Commenting on these emerging sequencing-focused technologies, Kanagal-Shamanna said one major advantage for OGM is that clinicians can implement it quickly with minimal bioinformatics infrastructure. For long-read and short-read sequencing, people tend to need dedicated analysis pipelines and bioinformaticians, whereas with OGM’s analysis interface, researchers can manually visualize the abnormalities even without extensive bioinformatic knowledge, she said.

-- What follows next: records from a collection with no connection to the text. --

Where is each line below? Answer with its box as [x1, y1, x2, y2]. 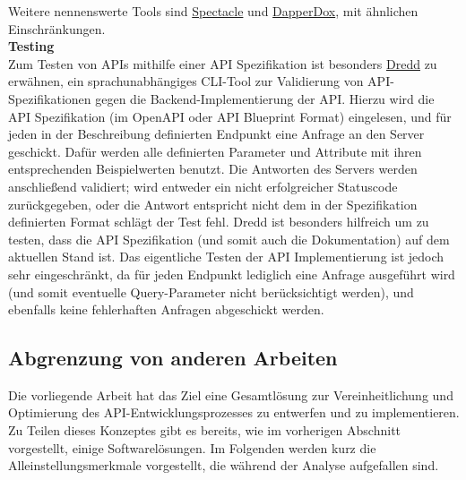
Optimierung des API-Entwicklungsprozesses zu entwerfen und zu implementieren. [8, 403, 460, 422]
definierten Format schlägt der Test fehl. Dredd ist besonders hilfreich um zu [8, 212, 429, 231]
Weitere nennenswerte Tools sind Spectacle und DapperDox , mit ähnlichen [8, 2, 419, 20]
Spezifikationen [8, 89, 91, 107]
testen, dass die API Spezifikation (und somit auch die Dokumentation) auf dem [8, 229, 450, 248]
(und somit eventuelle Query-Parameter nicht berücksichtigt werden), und [8, 282, 414, 301]
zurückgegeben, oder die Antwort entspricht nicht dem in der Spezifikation [8, 194, 418, 213]
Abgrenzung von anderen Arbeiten [8, 344, 338, 372]
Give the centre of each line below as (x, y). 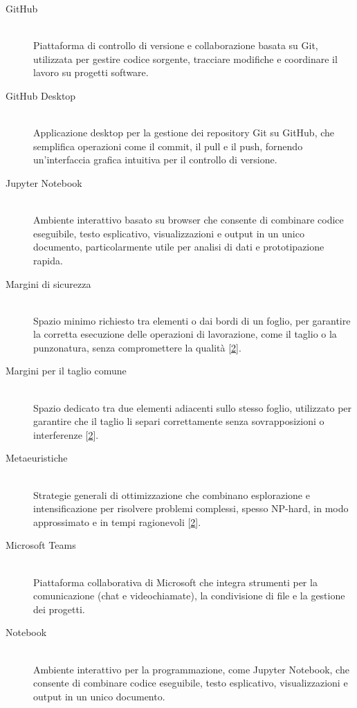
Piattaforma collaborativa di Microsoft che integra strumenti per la (175, 582)
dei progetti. (59, 609)
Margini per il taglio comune (66, 371)
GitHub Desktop (41, 95)
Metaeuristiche (37, 458)
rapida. (48, 260)
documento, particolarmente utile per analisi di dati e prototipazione (179, 247)
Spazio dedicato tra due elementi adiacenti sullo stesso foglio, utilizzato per (193, 407)
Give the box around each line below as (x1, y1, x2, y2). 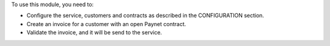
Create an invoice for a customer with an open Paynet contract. (26, 20, 186, 27)
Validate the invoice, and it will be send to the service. (26, 29, 162, 36)
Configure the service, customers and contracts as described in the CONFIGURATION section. (26, 12, 265, 19)
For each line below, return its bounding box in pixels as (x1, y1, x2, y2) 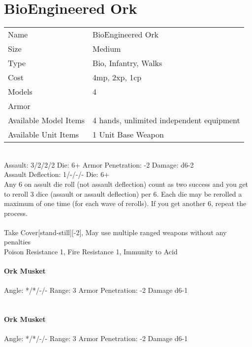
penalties (4, 237, 31, 247)
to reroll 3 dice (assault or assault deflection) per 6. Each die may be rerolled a (4, 188, 242, 199)
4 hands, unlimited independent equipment (93, 114, 240, 126)
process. (4, 208, 28, 218)
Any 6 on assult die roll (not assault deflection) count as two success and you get (4, 178, 249, 189)
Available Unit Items (8, 129, 79, 140)
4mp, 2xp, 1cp (93, 71, 142, 83)
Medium (93, 43, 121, 55)
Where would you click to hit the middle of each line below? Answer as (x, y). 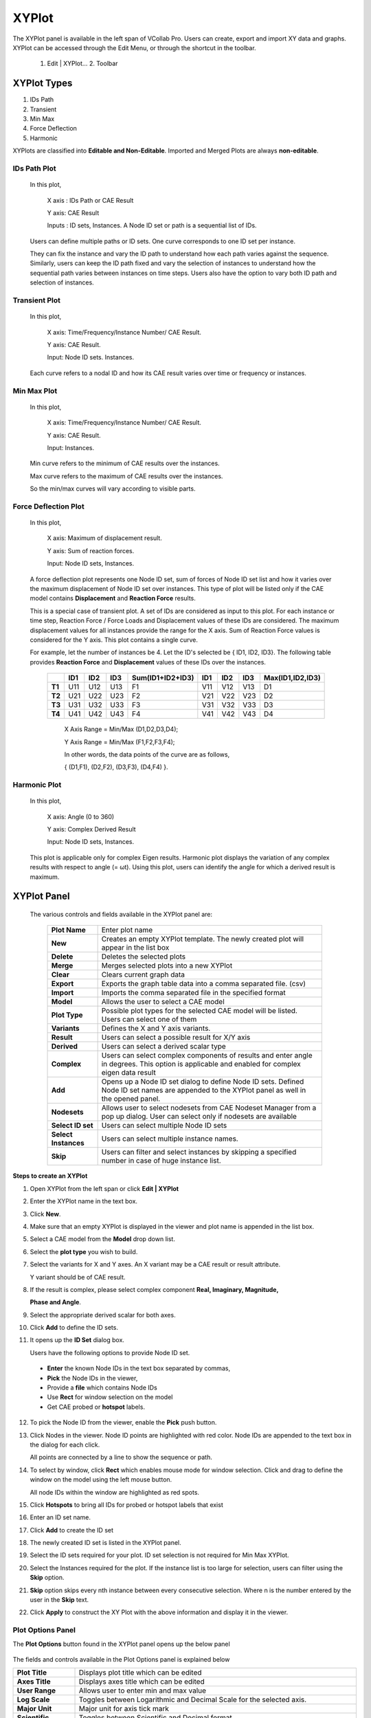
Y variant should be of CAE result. (78, 1277)
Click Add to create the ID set (71, 1530)
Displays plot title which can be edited (140, 1673)
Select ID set (72, 1126)
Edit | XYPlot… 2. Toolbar (82, 64)
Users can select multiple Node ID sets (164, 1126)
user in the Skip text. (59, 1600)
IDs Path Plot (34, 168)
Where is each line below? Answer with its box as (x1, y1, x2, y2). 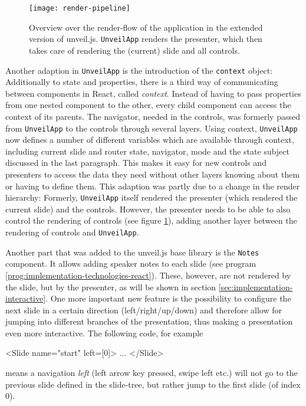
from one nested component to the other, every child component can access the (5, 99, 291, 111)
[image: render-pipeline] (29, 4, 130, 12)
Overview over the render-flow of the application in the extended (29, 21, 263, 33)
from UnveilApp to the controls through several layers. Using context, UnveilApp (5, 122, 298, 134)
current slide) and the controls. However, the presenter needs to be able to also (5, 202, 291, 215)
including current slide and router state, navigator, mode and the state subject (5, 145, 289, 157)
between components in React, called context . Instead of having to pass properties (5, 87, 301, 99)
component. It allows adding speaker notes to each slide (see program (5, 257, 256, 270)
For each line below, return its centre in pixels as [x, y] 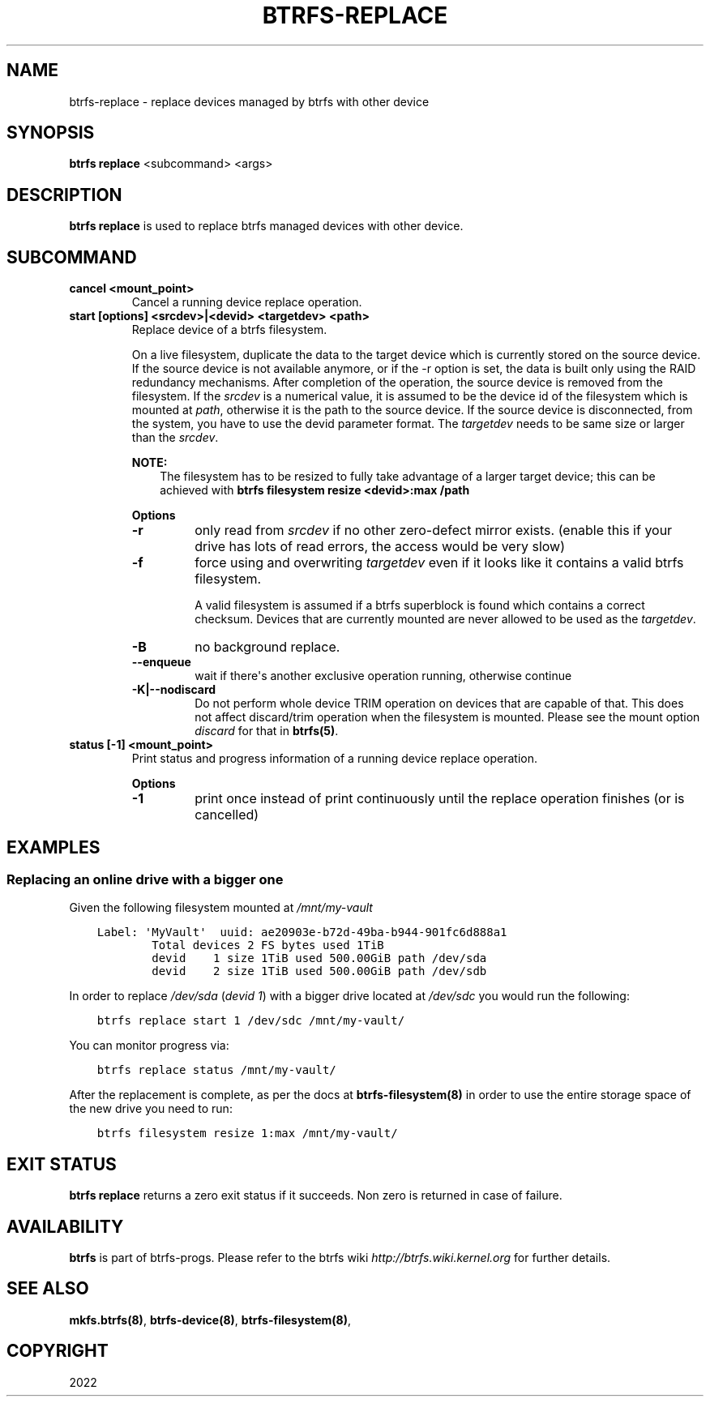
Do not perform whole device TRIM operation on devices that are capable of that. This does [439, 704]
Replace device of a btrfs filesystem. [229, 330]
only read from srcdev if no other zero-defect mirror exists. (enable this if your [434, 530]
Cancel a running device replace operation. [247, 302]
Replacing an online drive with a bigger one [145, 879]
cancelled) [227, 815]
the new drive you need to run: [151, 1109]
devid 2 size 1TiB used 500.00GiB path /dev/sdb [319, 971]

Moving forward, Kanagal-Shamanna said the team has already started a prospective study to further validate OGM’s performance in MDS and AML patients. The group also plans to incorporate OGM into some of the ongoing MDS clinical trials.
Additionally, encouraged by the existing results, Kanagal-Shamanna said MD Anderson also plans to adopt OGM as part of routine cancer diagnostics. Toward that goal, she said the institution now houses three Bionano Genomics Saphyr instruments, including one for its CLIA-certified laboratory, which is currently validating the OGM assay for hematological malignancies and will potentially explore solid tumors. “We hope to get it up and running for routine patient care in the next six months or so,” Kanagal-Shamanna said.
As for insurance coverage, she said, now that OGM has shown it can be a powerful alternative to conventional cytogenetic analysis, “it would just be a matter of time before the reimbursement issue is sorted out.”
Echoing Kanagal-Shamanna’s point, Duncavage thinks methods like OGM and NGS will become more common in the next five years as they become more widely covered by insurance carriers.
“I think it's a testament to the fact that the world is ready to move forward from cytogenetics,” Duncavage said.